Soooo yeah. Think I'll be seeing a psych. I always knew I had mild OCD/anxiety, which co-exist with this apparently, but it's kind of strange to think I might have an actual disorder that isn't one of the "cool" ones people say they have ::)
ScarletKitten
01-21-2016, 09:58 PM
I was irked reading some of my old posts in this thread. I no longer feel comfortable talking about mental illness too openly on this forum. So I had to edit and delete some posts. Anyone else feel free to do the same if you don't feel comfortable leaving private and sensitive information out there.
Also, I found that thinking about mental illness and self-diagnosing and trying to study it all the time, it becomes emotionally and spiritually draining, and causes mental illness to become even worse. It's ironic, because when I wrote this thread a long time ago, I was trying to work on myself, find out what was wrong and get better, but I was obsessing over it too much and reinforcing it in my mind every day. I should have been living life more. Staying indoors way too much was what made me unstable.

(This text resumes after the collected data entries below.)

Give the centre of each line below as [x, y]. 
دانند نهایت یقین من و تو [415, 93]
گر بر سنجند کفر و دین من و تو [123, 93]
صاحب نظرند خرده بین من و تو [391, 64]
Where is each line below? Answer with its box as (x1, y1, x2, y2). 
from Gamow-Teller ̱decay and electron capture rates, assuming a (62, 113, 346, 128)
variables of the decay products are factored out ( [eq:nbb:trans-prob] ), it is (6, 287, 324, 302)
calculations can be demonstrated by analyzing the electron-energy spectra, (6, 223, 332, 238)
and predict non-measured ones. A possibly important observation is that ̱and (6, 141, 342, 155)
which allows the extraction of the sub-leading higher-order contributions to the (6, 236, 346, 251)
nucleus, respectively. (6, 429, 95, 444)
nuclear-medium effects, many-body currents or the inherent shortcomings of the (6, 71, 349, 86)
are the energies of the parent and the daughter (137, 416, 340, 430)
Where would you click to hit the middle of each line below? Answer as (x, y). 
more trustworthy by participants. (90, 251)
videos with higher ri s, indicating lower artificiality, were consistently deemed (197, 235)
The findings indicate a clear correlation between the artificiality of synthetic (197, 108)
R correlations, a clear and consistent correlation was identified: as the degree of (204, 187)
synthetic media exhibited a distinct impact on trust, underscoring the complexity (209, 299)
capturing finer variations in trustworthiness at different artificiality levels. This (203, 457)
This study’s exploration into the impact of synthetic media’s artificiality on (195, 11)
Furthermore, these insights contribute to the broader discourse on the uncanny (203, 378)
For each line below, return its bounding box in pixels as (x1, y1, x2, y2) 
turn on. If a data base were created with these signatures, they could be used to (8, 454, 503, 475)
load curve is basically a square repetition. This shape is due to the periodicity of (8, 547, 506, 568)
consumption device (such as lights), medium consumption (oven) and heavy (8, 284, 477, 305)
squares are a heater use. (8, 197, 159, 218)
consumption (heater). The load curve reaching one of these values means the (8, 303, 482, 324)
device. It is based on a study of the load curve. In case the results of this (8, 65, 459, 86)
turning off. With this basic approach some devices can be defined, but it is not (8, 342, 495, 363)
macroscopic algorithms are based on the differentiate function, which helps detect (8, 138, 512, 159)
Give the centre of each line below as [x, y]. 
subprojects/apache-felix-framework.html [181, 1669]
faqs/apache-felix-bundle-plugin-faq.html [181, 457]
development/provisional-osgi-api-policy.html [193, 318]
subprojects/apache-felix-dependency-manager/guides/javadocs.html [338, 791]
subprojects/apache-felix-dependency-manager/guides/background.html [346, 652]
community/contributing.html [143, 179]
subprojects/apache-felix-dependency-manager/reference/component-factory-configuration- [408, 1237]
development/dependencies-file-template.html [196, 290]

I go outside every day now, and I feel so much better just because of that alone. I have to keep being productive and work towards goals all the time. That's what works for me, it keeps me balanced and sane.
SweetJulia
01-21-2016, 10:19 PM
I hear ya. I got bullied really badly in the eighth grade and left my house once the summer that followed.
Selina M
01-23-2016, 04:29 PM
Also, I found that thinking about mental illness and self-diagnosing and trying to study it all the time, it becomes emotionally and spiritually draining, and causes mental illness to become even worse. It's ironic, because when I wrote this thread a long time ago, I was trying to work on myself, find out what was wrong and get better, but I was obsessing over it too much and reinforcing it in my mind every day. I should have been living life more. Staying indoors way too much was what made me unstable. I go outside every day now, and I feel so much better just because of that alone. I have to keep being productive and work towards goals all the time. That's what works for me, it keeps me balanced and sane.

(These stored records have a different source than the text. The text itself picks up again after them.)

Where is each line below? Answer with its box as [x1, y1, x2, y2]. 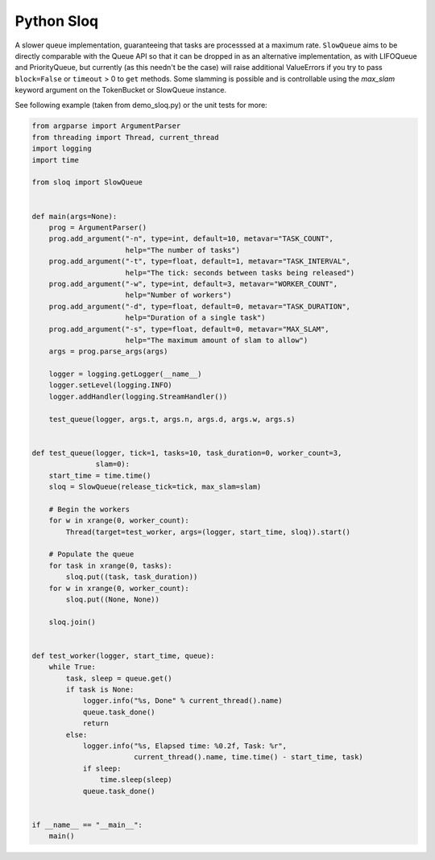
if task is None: [65, 685, 135, 694]
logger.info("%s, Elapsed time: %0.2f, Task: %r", [82, 741, 288, 750]
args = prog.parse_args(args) [48, 347, 168, 356]
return [82, 719, 109, 728]
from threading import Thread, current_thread [31, 133, 219, 142]
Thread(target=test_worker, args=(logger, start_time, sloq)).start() [65, 527, 350, 536]
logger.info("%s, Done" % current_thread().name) [82, 697, 283, 705]
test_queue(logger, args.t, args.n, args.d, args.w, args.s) [48, 415, 296, 424]
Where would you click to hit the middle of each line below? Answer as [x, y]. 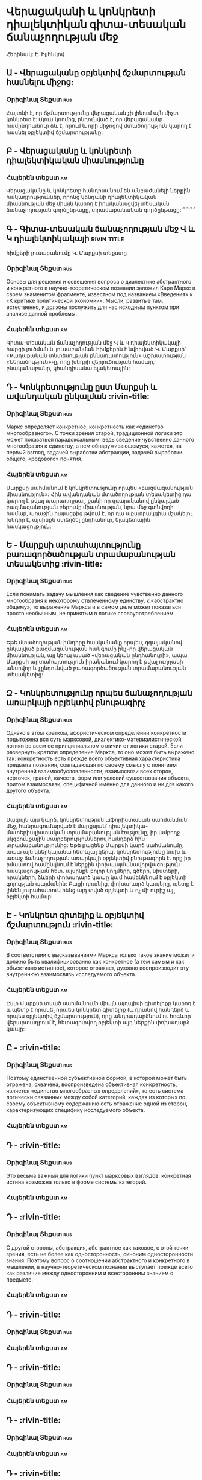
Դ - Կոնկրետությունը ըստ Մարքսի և [82, 387]
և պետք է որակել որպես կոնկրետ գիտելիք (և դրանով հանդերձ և [98, 1009]
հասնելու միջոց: [40, 82]
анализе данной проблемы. [41, 314]
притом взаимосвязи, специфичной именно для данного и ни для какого [100, 784]
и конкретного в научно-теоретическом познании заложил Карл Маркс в [101, 288]
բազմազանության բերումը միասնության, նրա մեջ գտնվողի [90, 507]
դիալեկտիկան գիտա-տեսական [96, 24]
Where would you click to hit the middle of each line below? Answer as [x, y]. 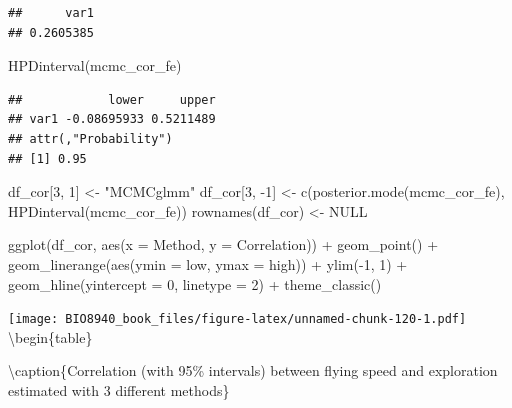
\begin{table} [50, 336]
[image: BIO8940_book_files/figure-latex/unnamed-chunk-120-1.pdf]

Ah see I guess it's different if you're like "I must have an illness, let me go figure out which one it is" and try to fit yourself into a diagnosis when you may not have anything except a few rogue traits that are just, ya know, your negative qualities. This was stumbled on accidentally; I was like "Damn".
I think there's a balance between obsessing over it and being aware you're being affected by it so you can curb the effects.
The last few days every time I'm about to get upset/offended, I stop and remember that it's likely this 'disorder'. The worst effect was that I took everything SO did/didn't do to my arbitrary expectations (which he had no idea existed, and were things as ridiculous as randomly chosen timetables of how long he "should" be out with friends) as personal insults, or assume things that were incorrect and also turn those into insults. It would all stack up until I reached the "righteous indignation" part and decided he 'deserved' punishment. Yeah... no wonder he was doubting wanting to 'consider another person' who reacts with hours of flipping shit & various manipulation tactics every time something doesn't go her way.
I've tried very hard to not do that the last 2 nights since he's gone out with friends... It's been a lot more peaceful and he's been a lot more considerate of letting me know where he is/when he's leaving/who is going.
CandySora
01-25-2016, 02:32 AM
Diagnosed with Borderline Personality Disorder, PTSD, Major Depression, General Anxiety Disorder, and Panic Disorder. I have limited executive functioning skills from my mental illnesses, so sex work is better for me than working 3 vanilla jobs, which is what I did before getting into sw. After I pay off all my student loans, I'm planning on enrolling in therapy. Oddly enough, a lot of other escorts I know seem to be struggling with BPD -- not all or even the majority certainly, but a percentage big enough that I took notice.
Thanks for creating this thread, btw. Mental illness needs to be de-stigmatized. It's not something to be ashamed of and being a mentally ill sex worker doesn't make your decision to do sex work less valid.